In the intracellular apicomplexan parasite Toxoplasma gondii, differentiation from proliferative to chronic, cyst-forming life stages facilitates stress tolerance, immune evasion, and environmental persistence. Differentiation is accompanied by global changes in parasite gene expression and regulation, but tissue cysts retain the capacity to reactivate and resume rapid growth in immunocompromised hosts, which largely drives the morbidity associated with Toxoplasma infection. Our lab previously demonstrated that BFD1, a Myb-like transcription factor required for differentiation, is upregulated under stress via a positive feedback loop involving one of its targets, the RNA-binding protein BFD2. However, the molecular pathways underlying reactivation, including the role of the BFD1-BFD2 circuit, remain poorly understood.
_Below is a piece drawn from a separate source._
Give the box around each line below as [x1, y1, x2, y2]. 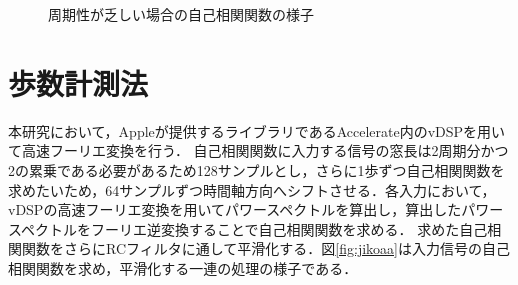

We established a genetic model to study Toxoplasma reactivation in vitro by introducing an additional, conditionally stabilizable copy of BFD2 (DD-BFD2) into differentiation-competent ME49 parasites. Similar to conditional BFD1 stabilization (DD-BFD1) in Δbfd1 parasites, this new strain reliably differentiates and expresses canonical markers of early and late bradyzoite development. Using stage-specific fluorescent reporters, we demonstrate that DD-BFD2 stabilization induces bradyzoite reporter expression to a higher magnitude and with greater heterogeneity compared to DD-BFD1 stabilization, suggesting that DD-BFD2 parasites explore a broader range of cellular states during differentiation. Critically, DD-BFD2 destabilization in chronic-stage parasites produces a subpopulation of cysts that remain differentiated over time, consistent with long-term maintenance of the endogenous BFD1-BFD2 positive feedback loop. Under these conditions, we simultaneously observe the emergence of a rapidly growing tachyzoite population distinct from mature cysts. Conversely, DD-BFD1 destabilization in Δbfd1 cysts leads to a rapid switch in stage-specific reporter expression. These observations highlight the role of heterogeneity in bradyzoite development and imply that reactivating parasites may originate from an as-yet-undefined parasite subpopulation.